Political and Public Reactions
The unraveling scandal has provoked strong reactions across the political spectrum and among the Filipino public:
- House of Representatives: When the controversy broke, the leadership of the House – including Speaker Romualdez (before he resigned) – took a stance of cooperation rather than defensiveness. Romualdez declared that the House would not be used to shield any wrongdoers: “If the Commission’s investigation finds that some members of the House conspired with public works officials in anomalous projects, the House will never be a sanctuary for corruption.” He assured due process but vowed no sacred cows, ostensibly even including himself. After Romualdez’s exit, the new Speaker, Bojie Dy, echoed these sentiments. Speaker Dy prioritized restoring credibility of the institution, instituting measures for transparency in the 2026 budget deliberations and pledging support for prosecuting any members proven guilty . Several House members from both majority and minority blocs lauded Romualdez’s resignation as a “delicate sacrifice” to save the House’s honor, while others suggested it set a precedent that the legislature will not tolerate corruption within its ranks.

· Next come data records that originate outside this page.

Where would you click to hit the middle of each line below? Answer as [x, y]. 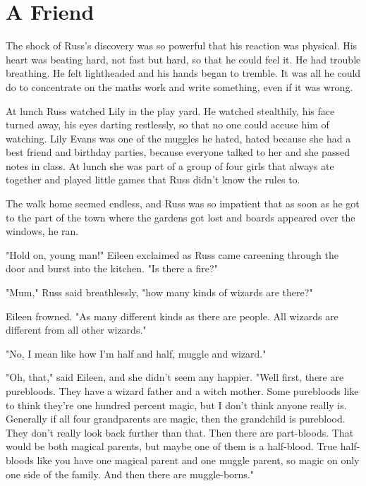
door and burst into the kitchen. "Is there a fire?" [112, 268]
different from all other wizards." [76, 330]
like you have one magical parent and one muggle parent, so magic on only [198, 460]
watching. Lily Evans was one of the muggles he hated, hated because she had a [178, 138]
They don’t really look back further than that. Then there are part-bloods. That [180, 432]
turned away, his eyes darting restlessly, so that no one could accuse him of [167, 124]
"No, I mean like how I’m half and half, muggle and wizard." [136, 353]
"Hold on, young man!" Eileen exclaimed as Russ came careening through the [172, 254]
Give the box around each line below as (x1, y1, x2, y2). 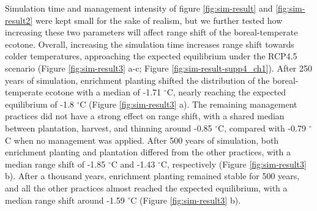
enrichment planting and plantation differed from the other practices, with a (5, 146, 291, 158)
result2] (5, 13, 33, 26)
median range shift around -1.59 (5, 193, 125, 206)
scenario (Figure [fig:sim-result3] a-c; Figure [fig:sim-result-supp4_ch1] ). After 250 (5, 61, 313, 74)
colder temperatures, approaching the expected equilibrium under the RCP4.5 (5, 50, 297, 62)
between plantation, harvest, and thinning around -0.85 (5, 121, 212, 134)
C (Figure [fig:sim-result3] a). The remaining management (80, 97, 297, 110)
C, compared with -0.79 (218, 121, 306, 134)
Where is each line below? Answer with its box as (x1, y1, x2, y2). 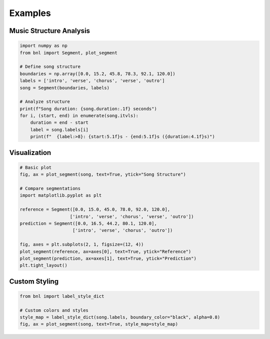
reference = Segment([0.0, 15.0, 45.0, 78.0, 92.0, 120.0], (19, 206, 170, 212)
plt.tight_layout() (19, 262, 67, 268)
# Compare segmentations (19, 185, 81, 191)
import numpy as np (19, 43, 67, 48)
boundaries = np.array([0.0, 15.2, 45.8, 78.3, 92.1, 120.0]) (19, 70, 175, 76)
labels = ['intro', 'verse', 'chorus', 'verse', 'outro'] (19, 78, 165, 83)
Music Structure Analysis (9, 26, 90, 35)
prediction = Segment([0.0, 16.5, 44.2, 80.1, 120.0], (19, 220, 157, 226)
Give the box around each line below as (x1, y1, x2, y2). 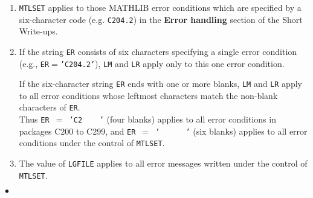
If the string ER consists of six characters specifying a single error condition (19, 45, 297, 57)
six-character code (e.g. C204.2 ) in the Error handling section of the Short (19, 13, 303, 25)
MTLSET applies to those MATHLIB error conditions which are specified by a (19, 1, 302, 13)
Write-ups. (19, 25, 58, 37)
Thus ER (19, 113, 50, 126)
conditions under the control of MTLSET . (19, 136, 165, 149)
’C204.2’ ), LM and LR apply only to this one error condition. (60, 57, 285, 69)
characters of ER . (19, 101, 80, 113)
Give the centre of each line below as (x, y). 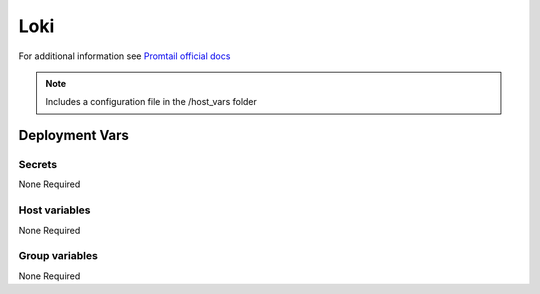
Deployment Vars (74, 135)
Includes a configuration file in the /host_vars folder (151, 102)
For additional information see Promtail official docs (124, 56)
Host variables (54, 210)
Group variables (58, 256)
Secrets (38, 165)
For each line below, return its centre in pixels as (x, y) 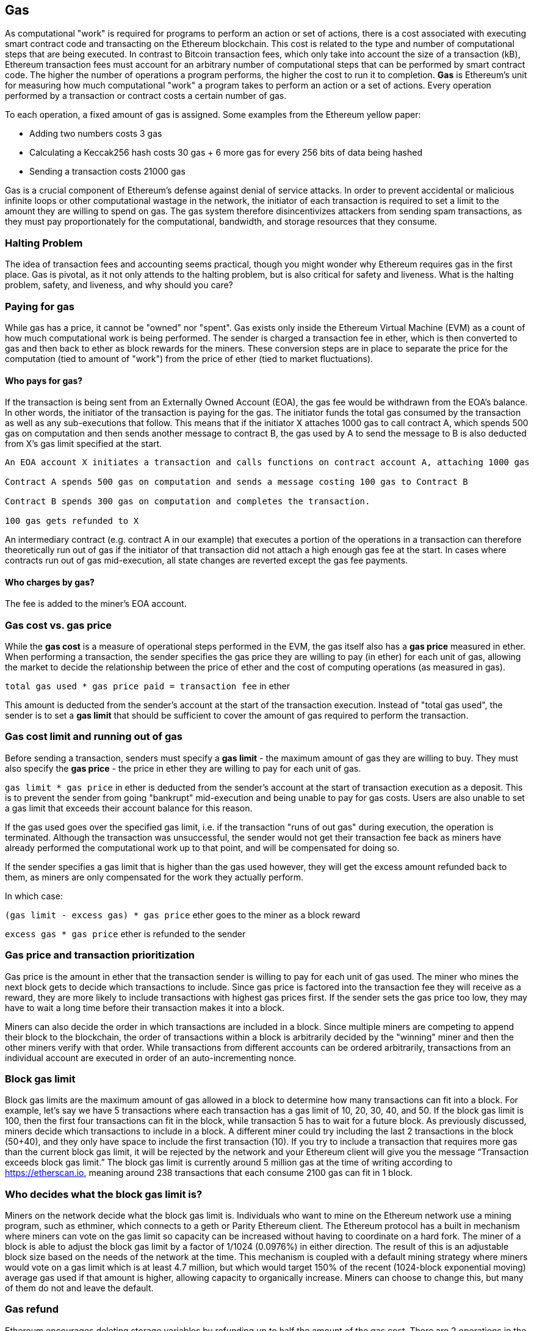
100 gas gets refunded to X (72, 521)
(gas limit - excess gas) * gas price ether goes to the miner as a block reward (183, 915)
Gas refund (32, 1309)
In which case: (34, 896)
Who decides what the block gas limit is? (104, 1194)
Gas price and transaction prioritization (100, 955)
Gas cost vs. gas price (59, 625)
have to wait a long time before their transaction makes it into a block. (145, 1007)
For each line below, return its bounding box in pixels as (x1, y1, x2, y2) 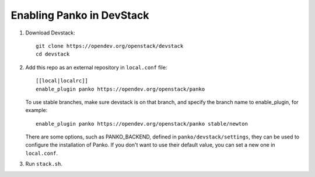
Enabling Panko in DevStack (10, 9, 149, 22)
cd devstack (36, 51, 70, 58)
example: (25, 107, 48, 114)
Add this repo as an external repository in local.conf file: (25, 64, 167, 71)
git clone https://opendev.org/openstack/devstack (36, 43, 184, 49)
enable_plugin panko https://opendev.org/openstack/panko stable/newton (36, 120, 248, 127)
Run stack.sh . (25, 161, 62, 168)
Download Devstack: (25, 29, 75, 36)
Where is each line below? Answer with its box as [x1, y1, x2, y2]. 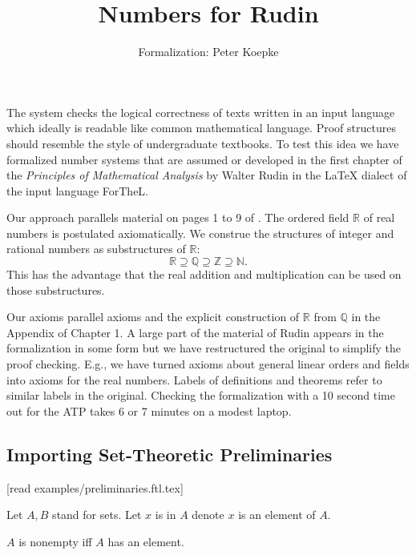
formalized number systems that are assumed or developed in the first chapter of [6, 151, 402, 167]
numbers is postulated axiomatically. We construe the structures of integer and [6, 224, 394, 241]
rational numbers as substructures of [6, 240, 186, 257]
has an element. [107, 533, 184, 549]
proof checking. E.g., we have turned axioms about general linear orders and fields [6, 356, 410, 372]
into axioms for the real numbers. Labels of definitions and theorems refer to [6, 371, 382, 388]
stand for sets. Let [52, 506, 142, 523]
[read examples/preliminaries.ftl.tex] [6, 479, 184, 496]
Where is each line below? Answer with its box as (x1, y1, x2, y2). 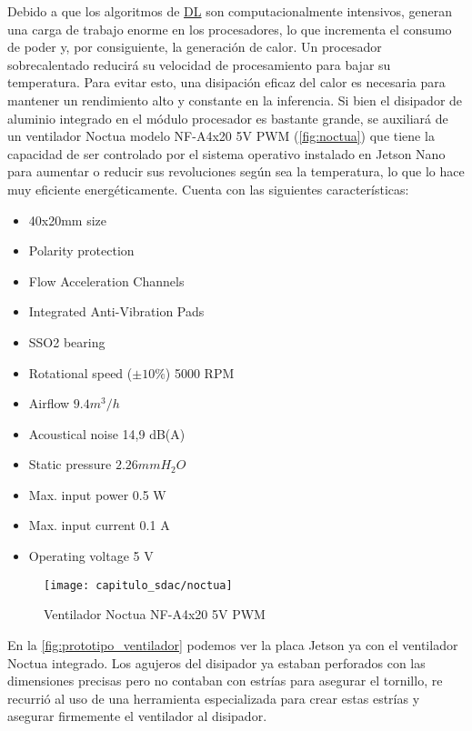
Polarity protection (28, 241, 135, 260)
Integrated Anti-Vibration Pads (28, 302, 205, 321)
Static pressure (28, 455, 112, 474)
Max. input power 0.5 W (28, 485, 166, 504)
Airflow (28, 394, 70, 413)
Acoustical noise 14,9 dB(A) (28, 424, 186, 443)
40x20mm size (28, 210, 107, 229)
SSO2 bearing (28, 332, 105, 351)
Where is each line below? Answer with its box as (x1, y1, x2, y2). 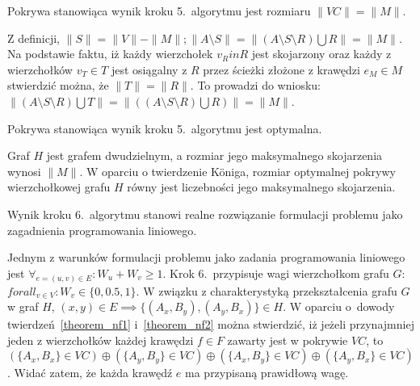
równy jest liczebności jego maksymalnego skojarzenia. (127, 178, 396, 195)
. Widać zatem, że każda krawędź (7, 364, 173, 381)
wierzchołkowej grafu (7, 178, 111, 195)
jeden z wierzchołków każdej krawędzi (7, 331, 194, 348)
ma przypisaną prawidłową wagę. (185, 364, 349, 381)
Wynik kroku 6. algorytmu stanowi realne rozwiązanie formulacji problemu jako (7, 205, 403, 222)
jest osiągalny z (111, 61, 187, 78)
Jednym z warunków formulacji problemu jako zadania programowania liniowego (7, 249, 405, 266)
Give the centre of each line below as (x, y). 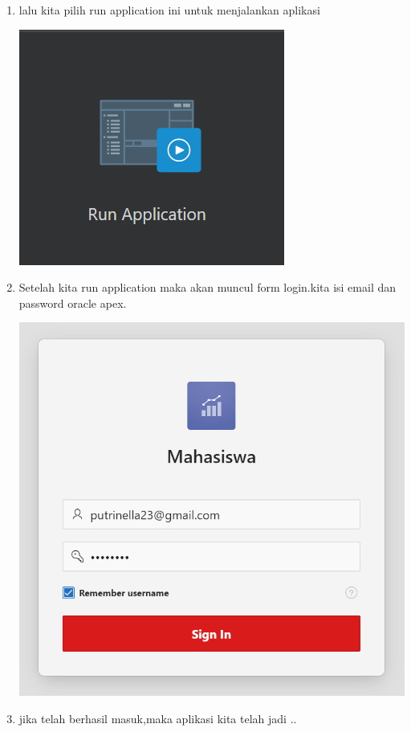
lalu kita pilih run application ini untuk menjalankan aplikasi (169, 10)
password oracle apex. (73, 303)
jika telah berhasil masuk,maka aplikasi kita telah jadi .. (158, 718)
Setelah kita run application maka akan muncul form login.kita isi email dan (208, 287)
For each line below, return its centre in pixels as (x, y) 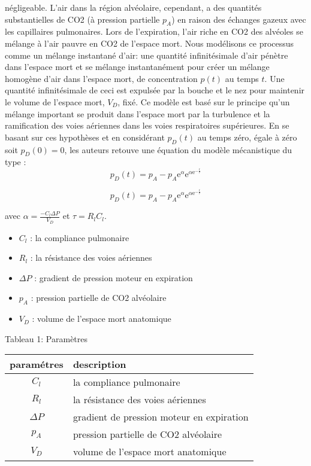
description (99, 364)
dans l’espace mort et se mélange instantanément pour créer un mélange (137, 67)
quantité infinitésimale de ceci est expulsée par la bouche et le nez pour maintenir (155, 90)
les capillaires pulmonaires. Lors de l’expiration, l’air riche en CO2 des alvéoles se (154, 31)
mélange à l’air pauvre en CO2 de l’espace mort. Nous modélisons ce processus (150, 43)
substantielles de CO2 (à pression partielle (82, 19)
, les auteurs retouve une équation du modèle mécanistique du (178, 149)
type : (16, 162)
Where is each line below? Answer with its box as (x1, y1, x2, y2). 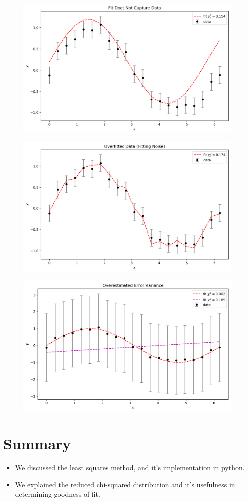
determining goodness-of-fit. (15, 489, 100, 499)
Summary (3, 433, 71, 454)
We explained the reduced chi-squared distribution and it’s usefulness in (15, 479, 235, 489)
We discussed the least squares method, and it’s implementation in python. (15, 462, 245, 473)
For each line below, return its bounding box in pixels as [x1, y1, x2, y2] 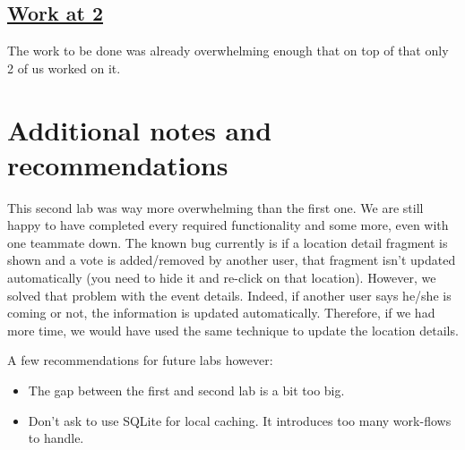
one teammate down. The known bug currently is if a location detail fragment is [7, 233, 448, 251]
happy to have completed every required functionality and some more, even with [7, 216, 449, 234]
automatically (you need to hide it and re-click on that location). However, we [7, 268, 436, 287]
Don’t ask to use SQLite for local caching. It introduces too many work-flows [28, 411, 452, 429]
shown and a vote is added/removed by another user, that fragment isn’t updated [7, 250, 456, 269]
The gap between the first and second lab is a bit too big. [28, 381, 345, 400]
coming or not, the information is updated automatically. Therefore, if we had [7, 303, 435, 322]
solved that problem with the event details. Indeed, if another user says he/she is [7, 285, 452, 304]
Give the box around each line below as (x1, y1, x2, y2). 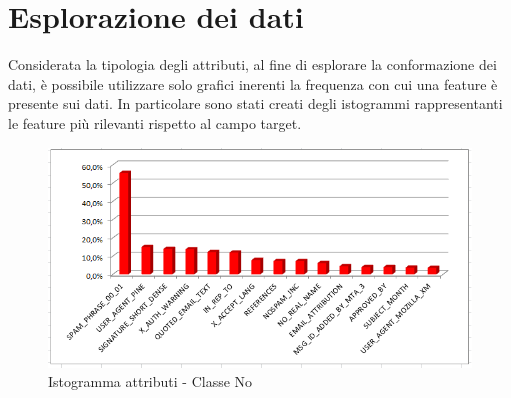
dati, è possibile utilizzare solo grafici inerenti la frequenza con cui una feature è (8, 73, 498, 94)
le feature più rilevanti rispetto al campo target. (8, 112, 302, 133)
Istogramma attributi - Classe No (48, 371, 253, 392)
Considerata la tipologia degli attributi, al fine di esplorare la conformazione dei (8, 54, 497, 75)
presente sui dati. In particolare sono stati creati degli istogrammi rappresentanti (8, 93, 503, 114)
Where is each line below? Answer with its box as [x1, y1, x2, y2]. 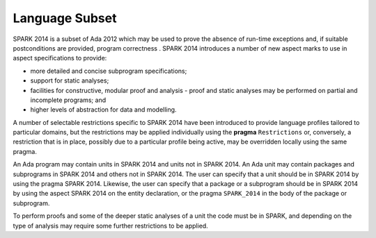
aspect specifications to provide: [13, 54, 107, 62]
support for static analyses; [30, 76, 109, 85]
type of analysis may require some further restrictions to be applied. [13, 221, 208, 230]
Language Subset [13, 10, 117, 26]
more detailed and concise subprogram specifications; [30, 67, 187, 75]
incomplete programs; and [30, 96, 107, 104]
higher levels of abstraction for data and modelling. [30, 105, 177, 114]
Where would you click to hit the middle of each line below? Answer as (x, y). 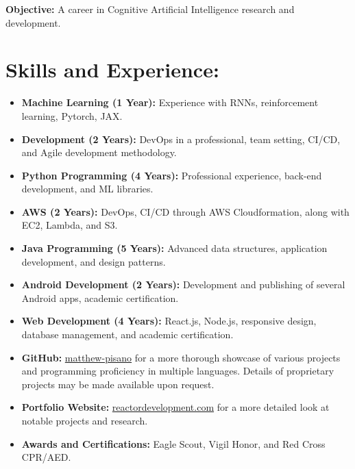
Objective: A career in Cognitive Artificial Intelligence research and (150, 9)
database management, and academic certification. (127, 334)
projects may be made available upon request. (118, 384)
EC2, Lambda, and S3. (70, 225)
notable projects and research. (85, 420)
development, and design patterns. (94, 261)
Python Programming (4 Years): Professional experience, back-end (172, 175)
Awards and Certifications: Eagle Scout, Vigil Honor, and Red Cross (173, 443)
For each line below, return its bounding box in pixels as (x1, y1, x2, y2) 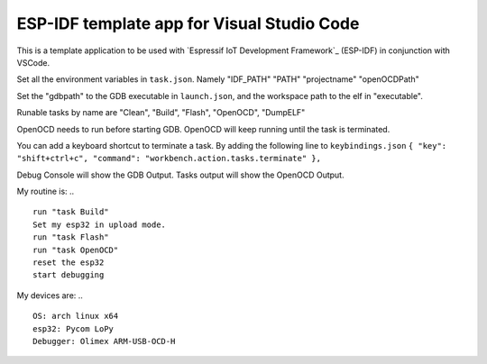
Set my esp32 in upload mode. (32, 219, 167, 230)
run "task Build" (32, 207, 109, 217)
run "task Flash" (32, 232, 109, 242)
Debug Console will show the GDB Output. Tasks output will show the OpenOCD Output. (16, 169, 345, 180)
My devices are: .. (16, 289, 83, 301)
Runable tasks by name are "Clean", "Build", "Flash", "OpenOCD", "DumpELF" (16, 107, 306, 118)
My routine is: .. (16, 186, 75, 197)
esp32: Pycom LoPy (32, 323, 115, 333)
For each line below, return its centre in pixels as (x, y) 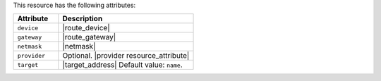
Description (83, 19)
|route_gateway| (89, 37)
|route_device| (86, 28)
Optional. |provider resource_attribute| (126, 56)
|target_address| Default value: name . (122, 65)
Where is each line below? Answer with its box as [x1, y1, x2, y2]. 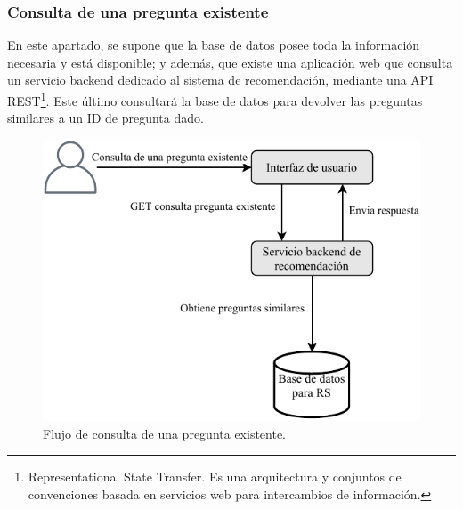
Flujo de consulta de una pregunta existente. [43, 424, 287, 442]
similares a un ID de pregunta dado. [7, 109, 204, 127]
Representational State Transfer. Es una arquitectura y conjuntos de [28, 467, 402, 486]
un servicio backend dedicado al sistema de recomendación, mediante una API [7, 70, 434, 89]
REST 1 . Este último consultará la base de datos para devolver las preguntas [7, 89, 423, 109]
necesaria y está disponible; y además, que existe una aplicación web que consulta [7, 53, 453, 71]
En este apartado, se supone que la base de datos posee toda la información [7, 36, 420, 54]

- Executive Branch: President Marcos Jr. publicly decried the flood control corruption as intolerable, emphasizing how it literally costs lives and livelihoods when flood projects fail. In a heartfelt interview, Marcos became teary-eyed describing how ordinary Filipinos suffer devastating floods while funds meant to protect them are stolen . His administration’s swift actions – creating the ICI, reshuffling budget priorities, and cooperating with Senate inquiries – have been seen as an attempt to assert a strong anti-graft posture. Some critics, however, note the delicate position Marcos is in, given that one of the principal accused (Romualdez) is his cousin and key ally. The Palace has cautiously welcomed Romualdez’s cooperation with the ICI, and floated the idea that Romualdez could serve as a witness if his testimony helps implicate bigger players (or clarifies the scheme) . Still, officials like Press Officer Claire Castro and Justice Sec. Remulla have been non-committal, saying it “depends on his narratives and evidence” . The President himself has not directly addressed Romualdez’s culpability, but by empowering an independent commission, he signaled that even close allies will not be spared if evidence emerges. When asked if the former Speaker might get off the hook, Marcos responded that everyone involved will have to answer for their actions, whoever they are. In one notable move, Marcos ordered the halt of new flood control appropriations in the next budget and reallocation of those funds to social services – a reaction applauded by anti-corruption advocates as hitting the “pork barrel” aspect of the scheme.
- Senate and Other Political Figures: Senators leading the Blue Ribbon inquiry, such as Jinggoy Estrada and minority member Risa Hontiveros, have voiced outrage at the scale of the scam. Estrada (who ironically was later named in the ILBO list) demanded that all officials involved “face the music,” while Hontiveros called for whistleblower protection for the Discayas and others coming forward. The fact that senators from both the majority and minority were implicated (Escudero, Villanueva, Estrada, Revilla, Binay) created a politically sensitive situation. Senator Francis Escudero criticized the DOJ’s blanket lookout order as “casting a cloud of suspicion” on officials without due process, but he and others named nevertheless vowed to cooperate with any inquiry . The situation has blurred party lines: it’s seen less as an opposition vs. administration issue and more as a systemic problem involving politicians from various groups. For instance, even Vice President Sara Duterte weighed in indirectly; some of the implicated contractors were known campaign donors in Davao, prompting her to support the investigations to “weed out corruption regardless of alliances.” Local officials like Pasig City Mayor Vico Sotto – who defeated one of the Discayas in a mayoral race – publicly lambasted the ostentatious display of wealth by contractors amid unfinished flood projects, calling it “obscene and unacceptable.”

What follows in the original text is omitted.